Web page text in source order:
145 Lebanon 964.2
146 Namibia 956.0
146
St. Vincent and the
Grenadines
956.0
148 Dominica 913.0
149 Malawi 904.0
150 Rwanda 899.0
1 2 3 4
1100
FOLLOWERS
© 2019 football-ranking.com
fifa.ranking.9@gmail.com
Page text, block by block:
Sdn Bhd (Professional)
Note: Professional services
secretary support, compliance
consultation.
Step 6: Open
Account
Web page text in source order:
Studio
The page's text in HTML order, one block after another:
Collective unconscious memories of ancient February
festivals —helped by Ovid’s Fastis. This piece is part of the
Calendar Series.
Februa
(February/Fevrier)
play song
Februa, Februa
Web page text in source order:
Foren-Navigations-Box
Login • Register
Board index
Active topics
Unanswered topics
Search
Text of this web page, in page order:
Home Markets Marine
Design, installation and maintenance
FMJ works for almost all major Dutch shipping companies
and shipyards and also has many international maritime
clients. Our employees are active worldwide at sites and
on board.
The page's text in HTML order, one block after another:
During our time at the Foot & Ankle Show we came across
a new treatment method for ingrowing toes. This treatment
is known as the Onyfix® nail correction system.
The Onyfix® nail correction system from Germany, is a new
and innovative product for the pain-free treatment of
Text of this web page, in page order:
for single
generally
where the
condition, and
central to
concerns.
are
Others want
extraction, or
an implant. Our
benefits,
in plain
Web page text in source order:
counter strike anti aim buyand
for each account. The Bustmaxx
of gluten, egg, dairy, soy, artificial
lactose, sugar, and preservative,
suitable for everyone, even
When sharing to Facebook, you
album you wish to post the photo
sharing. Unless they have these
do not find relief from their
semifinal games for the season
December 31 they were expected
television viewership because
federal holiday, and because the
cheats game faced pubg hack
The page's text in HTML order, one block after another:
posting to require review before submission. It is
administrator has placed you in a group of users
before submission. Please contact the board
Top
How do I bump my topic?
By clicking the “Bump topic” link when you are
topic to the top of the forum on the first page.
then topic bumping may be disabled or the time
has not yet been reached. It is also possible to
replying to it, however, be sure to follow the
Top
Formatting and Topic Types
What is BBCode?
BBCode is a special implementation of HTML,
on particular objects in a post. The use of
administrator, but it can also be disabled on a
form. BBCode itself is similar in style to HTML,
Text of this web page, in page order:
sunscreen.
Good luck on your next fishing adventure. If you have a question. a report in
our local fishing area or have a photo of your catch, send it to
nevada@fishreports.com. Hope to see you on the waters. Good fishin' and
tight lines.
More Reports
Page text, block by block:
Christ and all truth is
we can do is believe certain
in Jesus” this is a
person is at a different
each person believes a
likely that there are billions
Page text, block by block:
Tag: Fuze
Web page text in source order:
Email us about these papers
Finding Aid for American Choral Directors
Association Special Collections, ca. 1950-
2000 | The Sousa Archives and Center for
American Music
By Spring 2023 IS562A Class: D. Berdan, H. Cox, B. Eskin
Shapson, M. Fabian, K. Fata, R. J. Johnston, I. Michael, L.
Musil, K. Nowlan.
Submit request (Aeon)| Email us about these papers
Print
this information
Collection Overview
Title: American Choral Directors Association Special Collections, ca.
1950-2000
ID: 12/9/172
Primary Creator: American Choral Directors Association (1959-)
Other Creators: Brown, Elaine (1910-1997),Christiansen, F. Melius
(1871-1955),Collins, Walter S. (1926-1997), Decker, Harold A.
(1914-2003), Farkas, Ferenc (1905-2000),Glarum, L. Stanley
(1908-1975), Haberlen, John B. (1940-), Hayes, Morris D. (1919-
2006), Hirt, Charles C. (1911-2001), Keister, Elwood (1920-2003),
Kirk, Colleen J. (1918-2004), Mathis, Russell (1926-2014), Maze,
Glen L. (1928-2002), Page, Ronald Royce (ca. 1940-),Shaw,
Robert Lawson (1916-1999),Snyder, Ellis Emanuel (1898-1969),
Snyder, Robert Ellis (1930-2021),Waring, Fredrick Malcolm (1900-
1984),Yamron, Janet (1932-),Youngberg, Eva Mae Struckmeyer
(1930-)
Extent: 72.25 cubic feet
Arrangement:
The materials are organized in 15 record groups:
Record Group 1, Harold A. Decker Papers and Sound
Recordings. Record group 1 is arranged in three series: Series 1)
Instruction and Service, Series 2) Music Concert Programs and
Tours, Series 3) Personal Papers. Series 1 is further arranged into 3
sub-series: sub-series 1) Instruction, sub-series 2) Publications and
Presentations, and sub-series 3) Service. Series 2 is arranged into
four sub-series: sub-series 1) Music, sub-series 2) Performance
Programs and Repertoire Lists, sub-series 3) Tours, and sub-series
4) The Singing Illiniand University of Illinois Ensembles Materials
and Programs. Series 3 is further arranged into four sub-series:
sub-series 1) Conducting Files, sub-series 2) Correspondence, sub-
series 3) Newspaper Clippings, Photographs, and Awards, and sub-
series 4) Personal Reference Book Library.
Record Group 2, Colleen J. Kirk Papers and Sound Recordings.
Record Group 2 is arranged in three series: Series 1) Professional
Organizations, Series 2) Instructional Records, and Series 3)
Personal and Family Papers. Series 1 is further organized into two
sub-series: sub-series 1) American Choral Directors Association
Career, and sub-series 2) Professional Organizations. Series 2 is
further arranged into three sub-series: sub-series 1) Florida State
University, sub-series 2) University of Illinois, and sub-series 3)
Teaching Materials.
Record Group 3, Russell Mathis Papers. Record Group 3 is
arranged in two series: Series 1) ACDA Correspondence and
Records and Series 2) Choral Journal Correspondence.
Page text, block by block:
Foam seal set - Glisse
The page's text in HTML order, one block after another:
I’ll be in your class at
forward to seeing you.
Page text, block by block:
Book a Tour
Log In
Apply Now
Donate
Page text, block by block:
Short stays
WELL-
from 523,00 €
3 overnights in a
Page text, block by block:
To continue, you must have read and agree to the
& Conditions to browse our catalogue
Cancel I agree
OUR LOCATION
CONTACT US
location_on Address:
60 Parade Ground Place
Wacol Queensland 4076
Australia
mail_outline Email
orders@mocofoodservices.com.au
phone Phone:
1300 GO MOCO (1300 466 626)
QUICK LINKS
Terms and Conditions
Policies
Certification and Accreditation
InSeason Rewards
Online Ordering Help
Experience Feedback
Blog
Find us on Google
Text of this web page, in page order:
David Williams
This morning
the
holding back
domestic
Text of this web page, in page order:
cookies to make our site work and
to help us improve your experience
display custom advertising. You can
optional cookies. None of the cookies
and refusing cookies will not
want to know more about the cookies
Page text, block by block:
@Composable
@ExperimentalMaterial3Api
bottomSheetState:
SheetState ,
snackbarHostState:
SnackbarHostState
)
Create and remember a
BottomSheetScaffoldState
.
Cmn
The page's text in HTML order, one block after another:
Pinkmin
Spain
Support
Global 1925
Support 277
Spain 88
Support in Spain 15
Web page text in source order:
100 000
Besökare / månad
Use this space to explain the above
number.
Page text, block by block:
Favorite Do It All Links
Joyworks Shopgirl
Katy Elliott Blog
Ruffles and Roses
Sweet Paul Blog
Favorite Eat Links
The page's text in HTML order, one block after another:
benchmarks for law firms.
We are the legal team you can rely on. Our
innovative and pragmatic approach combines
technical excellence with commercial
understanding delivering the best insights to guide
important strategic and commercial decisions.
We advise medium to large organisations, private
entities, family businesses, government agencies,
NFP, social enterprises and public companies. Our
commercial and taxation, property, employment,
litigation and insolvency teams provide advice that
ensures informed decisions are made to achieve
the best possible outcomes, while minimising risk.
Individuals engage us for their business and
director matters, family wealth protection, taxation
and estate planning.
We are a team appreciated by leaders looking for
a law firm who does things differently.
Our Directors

——

→ TASK OBJECTIVE: Find "148 Dominica 913.0" in the entries above and copy that whole line exactly, then each line after it through the line that contains "During our time".

→ WRITTEN SOLUTION:
148 Dominica 913.0
149 Malawi 904.0
150 Rwanda 899.0
1 2 3 4
1100
FOLLOWERS
© 2019 football-ranking.com
fifa.ranking.9@gmail.com
Page text, block by block:
Sdn Bhd (Professional)
Note: Professional services
secretary support, compliance
consultation.
Step 6: Open
Account
Web page text in source order:
Studio
The page's text in HTML order, one block after another:
Collective unconscious memories of ancient February
festivals —helped by Ovid’s Fastis. This piece is part of the
Calendar Series.
Februa
(February/Fevrier)
play song
Februa, Februa
Web page text in source order:
Foren-Navigations-Box
Login • Register
Board index
Active topics
Unanswered topics
Search
Text of this web page, in page order:
Home Markets Marine
Design, installation and maintenance
FMJ works for almost all major Dutch shipping companies
and shipyards and also has many international maritime
clients. Our employees are active worldwide at sites and
on board.
The page's text in HTML order, one block after another:
During our time at the Foot & Ankle Show we came across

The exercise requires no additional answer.